Hornby must be wrong as well....
BR 4-6-2 'Sir Archibald Sinclair', Battle of Britain Class (Air Smoothed), Early BR

Merchant Navy Class
"Opting for a very high pressure boiler, Bulleid was able to make the 3 equally sized cylinders smaller, at 18” and better balanced, resulting in his newly designed Bulleid Firth Brown 6’ 2” driving wheels, which in turn reduced hammer blow to the rails. In 1934, Bulleid had opposed the use of streamlining, but for the Merchant Navy design it suited his purposes, being easy to clean mechanically and hiding the boiler’s external pipes, which in turn meant they could be run for function, rather than aesthetics.
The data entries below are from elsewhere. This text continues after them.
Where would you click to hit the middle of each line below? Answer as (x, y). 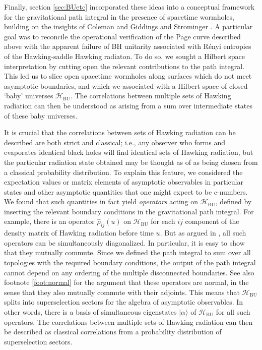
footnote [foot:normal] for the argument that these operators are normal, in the (126, 282)
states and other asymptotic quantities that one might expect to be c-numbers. (126, 191)
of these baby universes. (41, 115)
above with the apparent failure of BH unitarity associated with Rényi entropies (128, 46)
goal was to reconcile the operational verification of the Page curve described (122, 36)
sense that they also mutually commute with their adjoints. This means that (122, 292)
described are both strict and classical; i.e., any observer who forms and (115, 142)
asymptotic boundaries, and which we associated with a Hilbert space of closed (126, 85)
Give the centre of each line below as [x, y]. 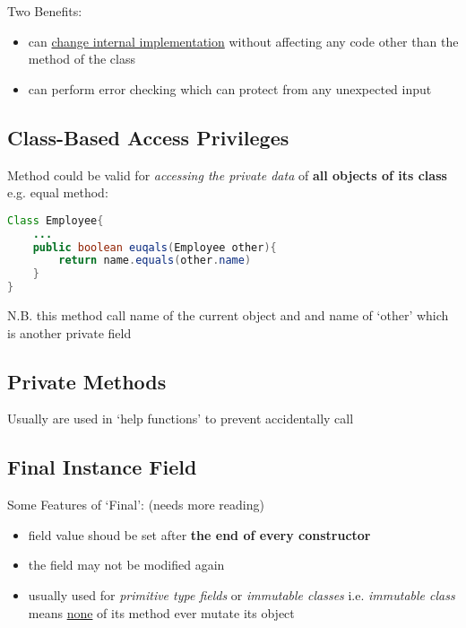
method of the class [82, 59]
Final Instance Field [102, 467]
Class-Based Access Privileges [148, 137]
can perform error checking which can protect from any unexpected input [230, 88]
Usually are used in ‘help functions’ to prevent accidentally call [181, 419]
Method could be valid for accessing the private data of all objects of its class [227, 174]
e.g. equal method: [58, 192]
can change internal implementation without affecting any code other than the [243, 41]
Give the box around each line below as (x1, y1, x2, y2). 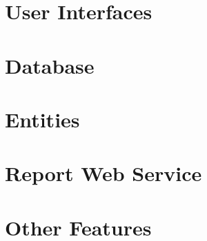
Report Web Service (5, 159, 202, 187)
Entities (5, 105, 80, 133)
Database (5, 51, 95, 79)
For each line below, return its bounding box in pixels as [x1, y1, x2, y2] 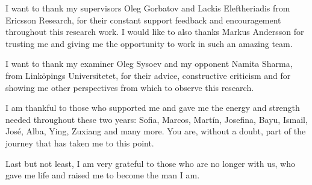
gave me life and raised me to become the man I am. [5, 169, 200, 181]
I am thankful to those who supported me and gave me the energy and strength [5, 101, 300, 114]
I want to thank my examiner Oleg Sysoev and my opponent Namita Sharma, [5, 57, 293, 70]
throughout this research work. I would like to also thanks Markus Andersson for [5, 25, 304, 38]
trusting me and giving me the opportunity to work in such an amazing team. [5, 37, 293, 49]
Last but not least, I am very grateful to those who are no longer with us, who [5, 157, 295, 169]
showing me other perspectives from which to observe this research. [5, 81, 254, 93]
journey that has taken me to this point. [5, 136, 154, 149]
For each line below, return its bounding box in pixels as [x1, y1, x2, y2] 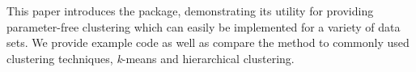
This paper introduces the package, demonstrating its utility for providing [6, 2, 374, 19]
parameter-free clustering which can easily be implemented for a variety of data [6, 18, 401, 35]
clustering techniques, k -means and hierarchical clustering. [6, 49, 295, 66]
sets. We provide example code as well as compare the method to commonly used [6, 34, 410, 51]
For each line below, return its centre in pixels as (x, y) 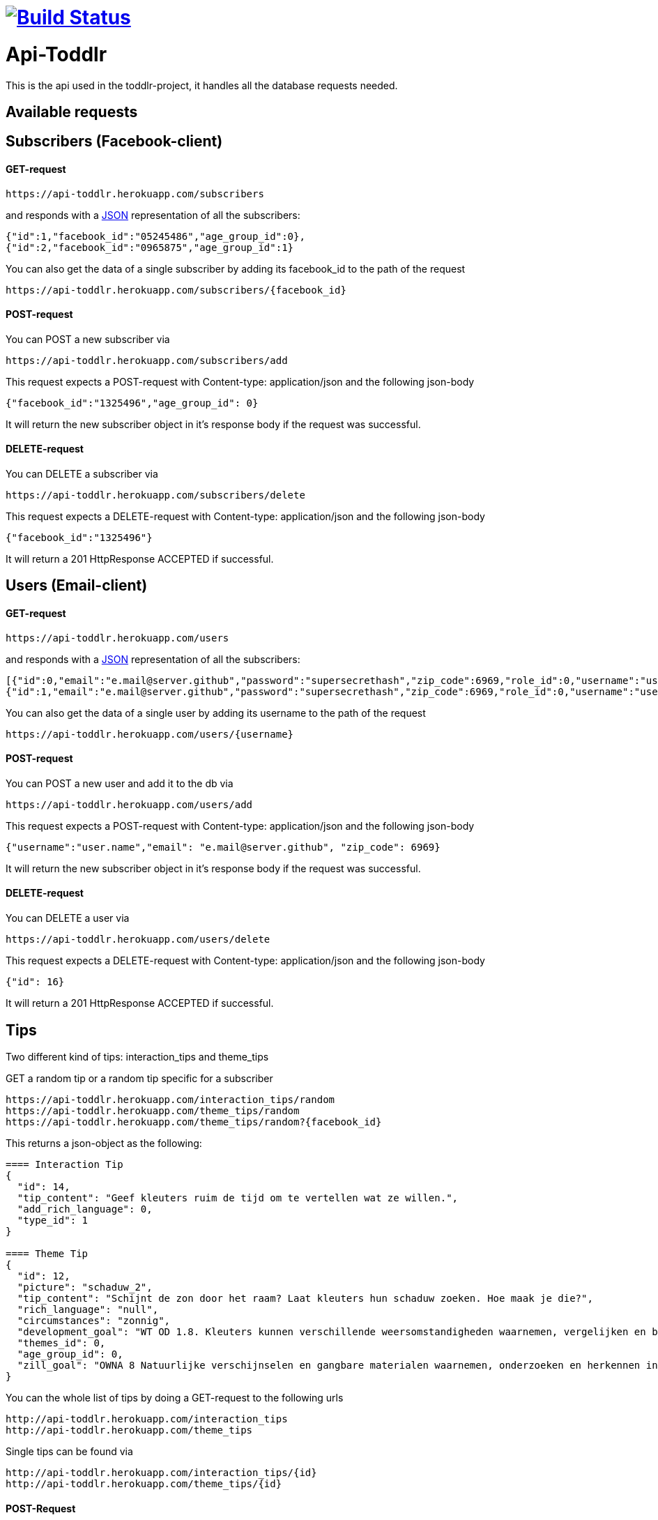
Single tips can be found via (69, 1451)
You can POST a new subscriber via (88, 339)
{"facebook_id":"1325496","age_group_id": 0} (132, 403)
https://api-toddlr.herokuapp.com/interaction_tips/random (170, 1099)
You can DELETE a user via (68, 918)
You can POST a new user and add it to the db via (120, 783)
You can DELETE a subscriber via (82, 474)
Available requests (72, 112)

The Hornby ‘Merchant Navy’ will feature a fully detailed air-smoothed body shell matching the detail differences between the different build series, a new air-smoothed tender for the original series and an all-new 6,000 gallon tender for the third series locomotives."

Battle of Britain Class
"Known collectively as Light Pacifics, the Southern Railway West Country and Battle of Britain classes were originally designed as air-smoothed 4-6-2 Pacific locomotives by the Southern Railway’s Chief Mechanical Engineer, Oliver Bulleid. Designed to be lighter in weight than the similar Merchant Navy class, they could be used on a wider variety of routes, including the Kent coast and South West of England."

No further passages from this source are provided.